【Pytorch】Autogradでテンソルの自動微分をする方法

【Pytorch】Autogradでテンソルの自動微分をする方法

【Pytorch】Autogradでテンソルの自動微分をする方法

Pytorchでは、テンソルの自動微分をサポートするautogradの機能が提供されている。

テンソルは以下のような属性を持っている。

https://www.slideshare.net/yuyasoneoka/pytorch-80883065

autogradを用いるには、まず計算グラフを構築して、その後forward関数によって入力のテンソルから出力のテンソルに対する順伝播の計算を行う。

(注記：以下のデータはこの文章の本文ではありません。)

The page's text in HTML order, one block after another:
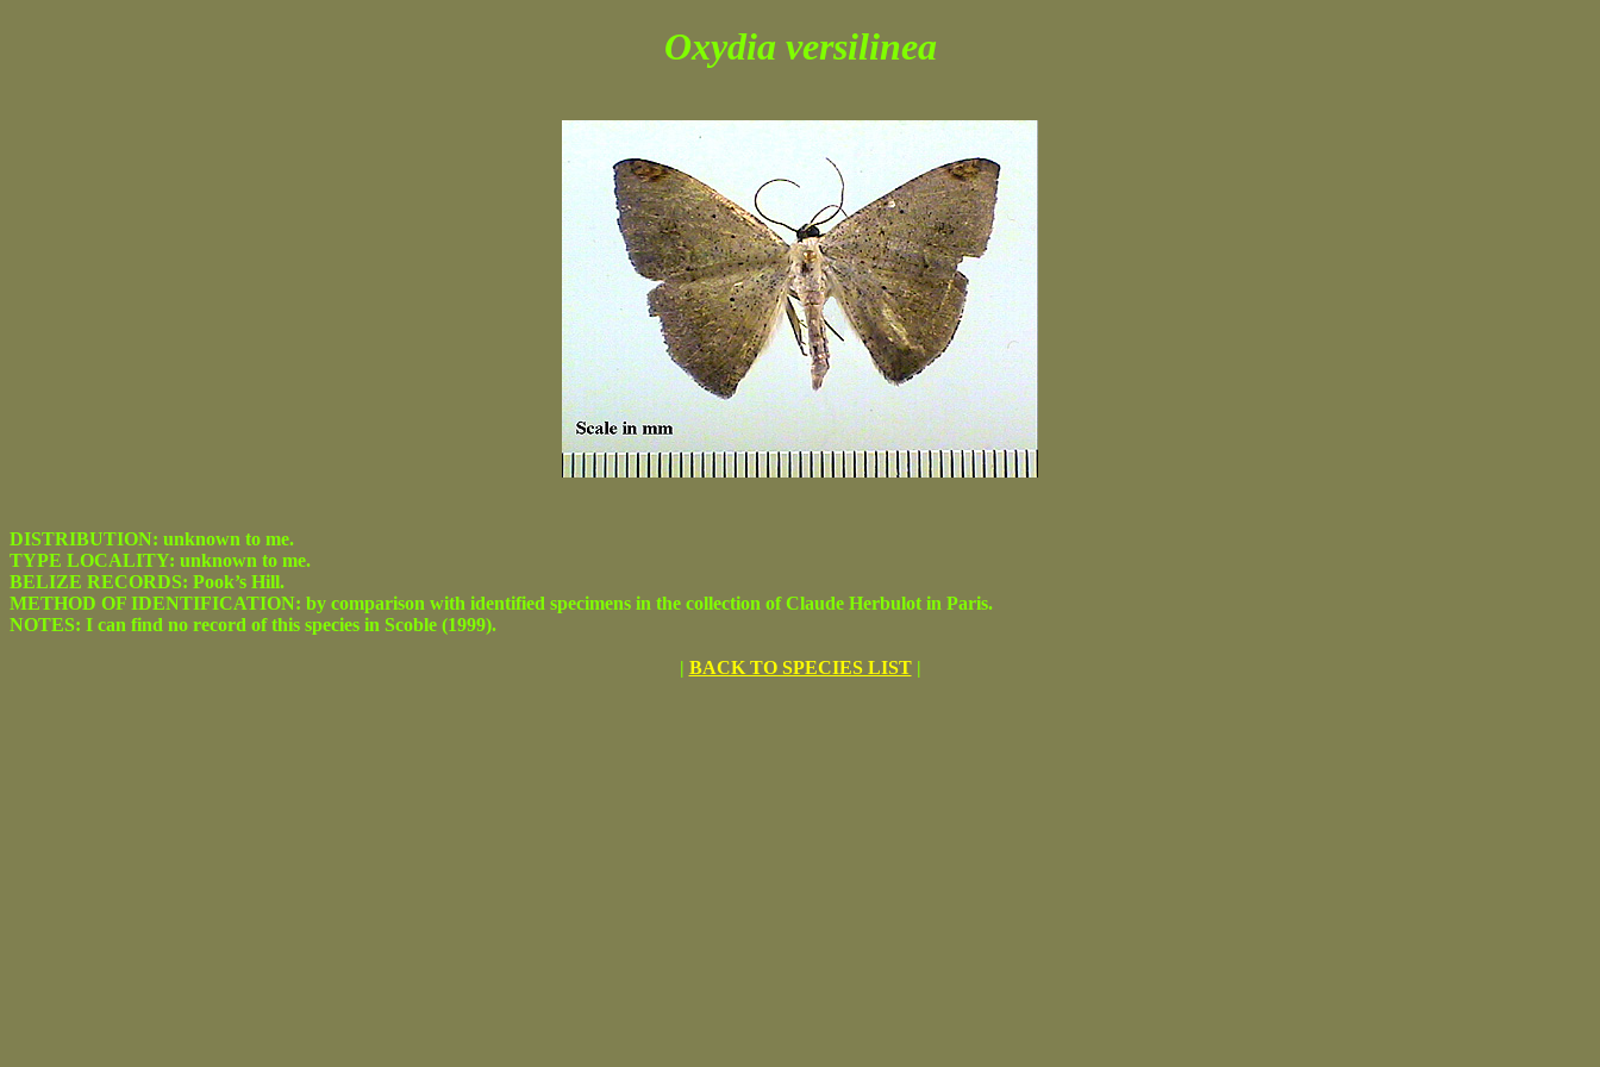
Oxydia versilinea
DISTRIBUTION: unknown to me.
TYPE LOCALITY: unknown to me.
BELIZE RECORDS: Pook’s Hill.
METHOD OF IDENTIFICATION: by comparison with identified specimens in the collection of Claude Herbulot in Paris.
NOTES: I can find no record of this species in Scoble (1999).
| BACK TO SPECIES LIST|
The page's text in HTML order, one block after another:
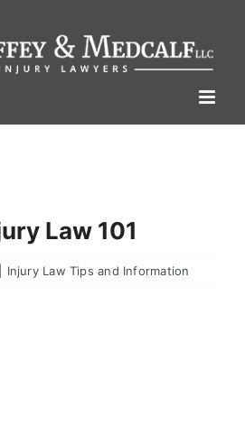
Law 101
Injury Law Tips and Information
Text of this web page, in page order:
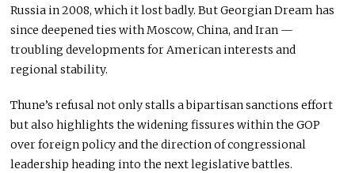
Russia in 2008, which it lost badly. But Georgian Dream has
since deepened ties with Moscow, China, and Iran —
troubling developments for American interests and
regional stability.
Thune’s refusal not only stalls a bipartisan sanctions effort
but also highlights the widening fissures within the GOP
over foreign policy and the direction of congressional
leadership heading into the next legislative battles.
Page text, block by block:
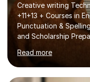
Creative writing
+11+13 + Courses in
Punctuation &
and Scholarship
throughout the
tutoring Allowing
preparation time
preparation. Planning
Read more
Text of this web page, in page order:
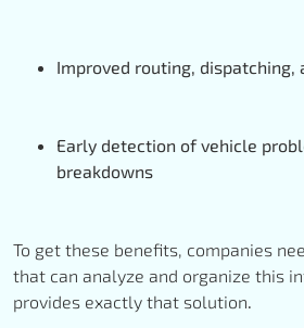
Improved routing,
Early detection of vehicle
breakdowns
To get these benefits, companies
that can analyze and organize this
provides exactly that solution.
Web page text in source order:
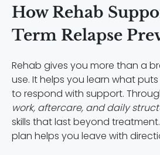
How Rehab
Term Relapse
Rehab gives you more than a
use. It helps you learn what
to respond with support.
work, aftercare, and daily
skills that last beyond
plan helps you leave with
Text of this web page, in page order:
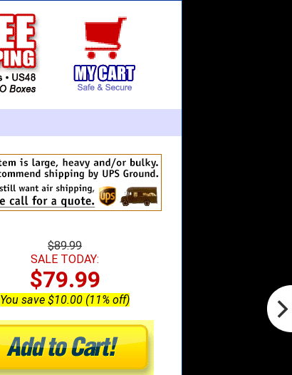
$89.99
SALE TODAY:
$79.99
You save $10.00 (11% off)
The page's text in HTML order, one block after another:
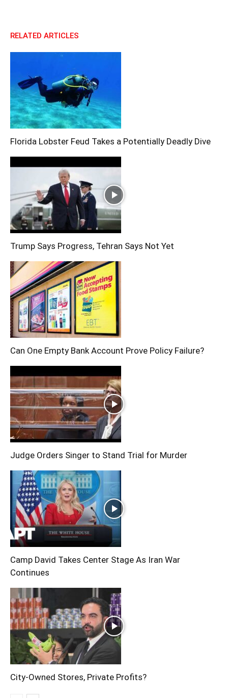
RELATED ARTICLES
Florida Lobster Feud Takes a Potentially Deadly Dive
Trump Says Progress, Tehran Says Not Yet
Can One Empty Bank Account Prove Policy Failure?
Judge Orders Singer to Stand Trial for Murder
Camp David Takes Center Stage As Iran War
Continues
City-Owned Stores, Private Profits?
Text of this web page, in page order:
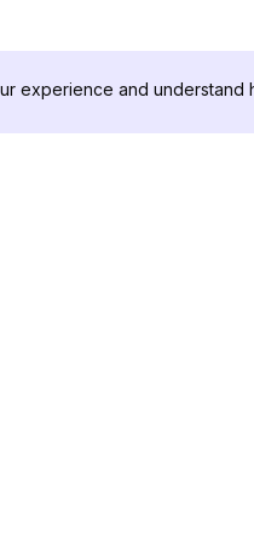
experience and understand
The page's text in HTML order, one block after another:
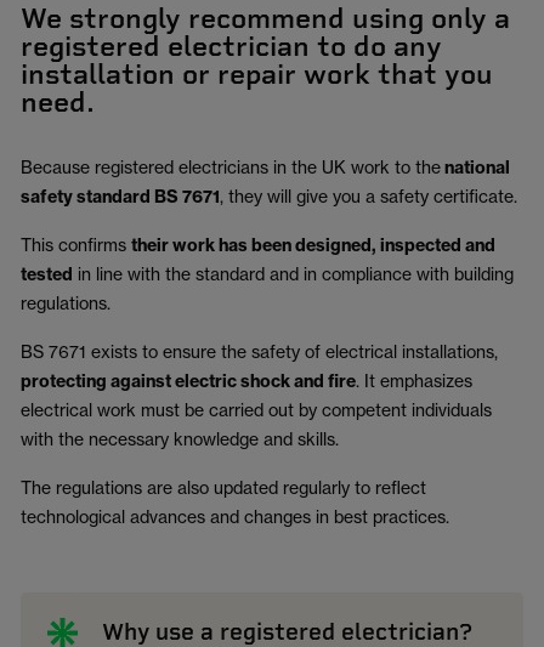
We strongly recommend using only a
registered electrician to do any
installation or repair work that you
need.
Because registered electricians in the UK work to thenational
safety standard BS 7671, they will give you a safety certificate.
This confirms their work has been designed, inspected and
tested in line with the standard and in compliance with building
regulations.
BS 7671 exists to ensure the safety of electrical installations,
protecting against electric shock and fire. It emphasizes
electrical work must be carried out by competent individuals
with the necessary knowledge and skills.
The regulations are also updated regularly to reflect
technological advances and changes in best practices.
Why use a registered electrician?
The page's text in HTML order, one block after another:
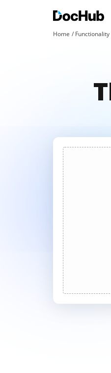
Home Functionality
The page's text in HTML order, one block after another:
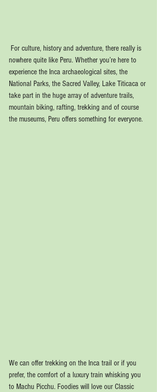
nowhere quite like Peru. Whether you’re here to
experience the Inca archaeological sites, the
National Parks, the Sacred Valley, Lake Titicaca or
take part in the huge array of adventure trails,
mountain biking, rafting, trekking and of course
the museums, Peru offers something for everyone.
We can offer trekking on the Inca trail or if you
prefer, the comfort of a luxury train whisking you
to Machu Picchu. Foodies will love our Classic
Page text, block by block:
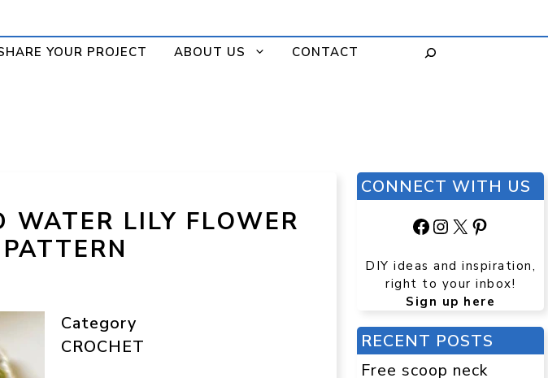
YOUR PROJECT ABOUT US CONTACT
LILY FLOWER
Category
CROCHET
CONNECT WITH US
Facebook
Instagram
X
DIY ideas and inspiration,
right to your inbox!
Sign up here
RECENT POSTS
Free scoop neck
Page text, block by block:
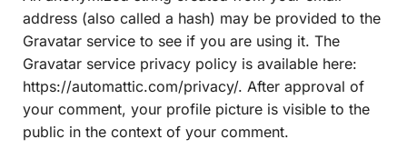
address (also called a hash) may be provided to the
Gravatar service to see if you are using it. The
Gravatar service privacy policy is available here:
https://automattic.com/privacy/. After approval of
your comment, your profile picture is visible to the
public in the context of your comment.
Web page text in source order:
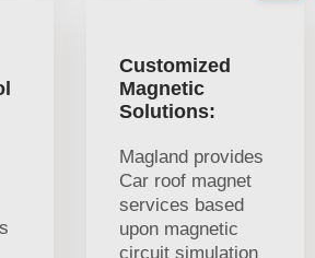
Customized
Magnetic
Solutions:
Magland provides
Car roof magnet
services based
upon magnetic
circuit simulation
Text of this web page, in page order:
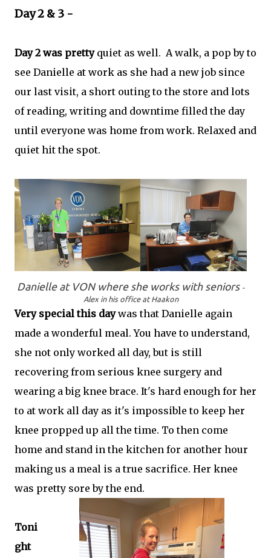
Day 2 & 3 -
Day 2 was prettyquiet as well. A walk, a pop by to
see Danielle at work as she had a new job since
our last visit, a short outing to the store and lots
of reading, writing and downtime filled the day
until everyone was home from work. Relaxed and
quiet hit the spot.
Danielle at VON where she works with seniors -
Alex in his office at Haakon
Very special this daywas that Danielle again
made a wonderful meal. You have to understand,
she not only worked all day, but is still
recovering from serious knee surgery and
wearing a big knee brace. It's hard enough for her
to at work all day as it's impossible to keep her
knee propped up all the time. To then come
home and stand in the kitchen for another hour
making us a meal is a true sacrifice. Her knee
was pretty sore by the end.
Toni
ght
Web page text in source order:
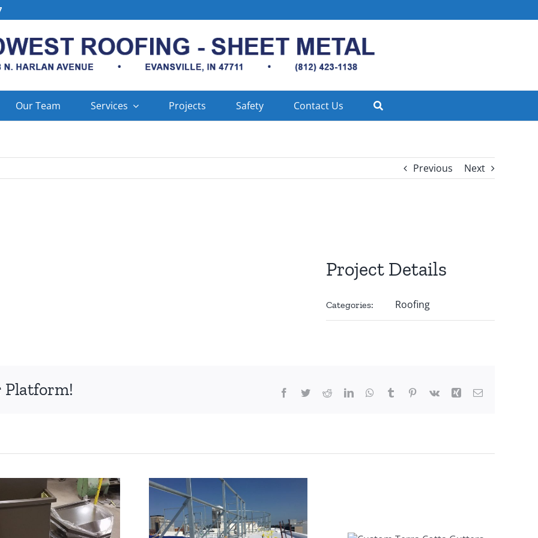
Our Team Services Projects Safety Contact Us
Previous Next
Project Details
Categories: Roofing
Platform! Facebook
TwitterRedditLinkedInWhatsApp
Tumblr Pinterest
Vk Xing Email
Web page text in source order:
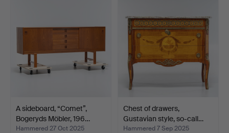
A sideboard, “Comet”,
Bogeryds Möbler, 196…
Hammered 27 Oct 2025
Chest of drawers,
Gustavian style, so-call…
Hammered 7 Sep 2025

その後、backward関数(逆伝播)を呼ぶことにより、requires_grad=Trueを指定したすべてのテンソルの目的関数に関する勾配を計算する。

順伝播の計算

順伝播の計算を以下のコードで行う。

# 順伝播の計算
x = torch.randn(4, 4)
y = torch.randn(4, 1)

w = torch.randn(4, 1, requires_grad=True)
b = torch.randn(1, requires_grad=True)

y_pred = torch.matmul(x, w) + b

# 目的関数の定義
loss = (y_pred - y).pow(2).sum()

この状態だと、まだ勾配は計算されていない状態。

以下のコードで勾配を調べてもNoneが出力される。

# まだ勾配は計算されていない
print(x.grad)
print(y.grad)
print(w.grad)
print(b.grad)

# 出力
# None
# None
# None
# None

逆伝播の計算

backward関数を実行した後は、requires_grad=Trueを指定した変数については勾配が計算されている。

# 逆伝播
loss.backward()

以下で勾配を確認する。

# requires_grad=Trueを指定した変数は勾配が計算されている
print(x.grad)
print(y.grad)
print(w.grad)
print(b.grad)

# 出力
# None
# None
# tensor([[ -4.4812],
#         [-18.1819],
#         [ 29.5095],
#         [ 17.7008]])
# tensor([-13.6415])

テンソルの勾配計算を行わないようにする（detach()・torch.no_grad()）

.detach()を使うことにより、テンソルの勾配計算を行わないようにすることができる。

x = torch.randn(4, 4)
y = torch.randn(4, 1)

w = torch.randn(4, 1, requires_grad=True)
b = torch.randn(1, requires_grad=True)
b = b.detach()  # bの勾配計算を停止

y_pred = torch.matmul(x, w) + b

loss = (y_pred - y).pow(2).sum()

loss.backward()

print(w.grad)  # 勾配を有する
print(b.grad)  # 勾配を有さない

# 出力
# tensor([[  6.7204],
#         [-10.1176],
#         [ 12.7670],
#         [  8.8713]])
# None

テンソルbについては勾配を持っていないことが確認できる。

また、with torch.no_grad()でくくることで、その中で定義したテンソルの勾配計算をまとめて停止させることが可能。

これは、学習済みのモデルを評価する際に、モデルがrequires_grad=Trueとなっているパラメータを有する場合でも、勾配計算を行わないようにしたいときなどに有用。

以下のコードのように書く。

with torch.no_grad():
    y_eval = torch.matmul(x, w) + b  # y_predと同様の計算を行う

print('requires_grad of y_pred:', y_pred.requires_grad)  # requires_grad=True
print('requires_grad of y_eval:', y_eval.requires_grad)  # requires_grad=False

# 出力
# requires_grad of y_pred: True
# requires_grad of y_eval: False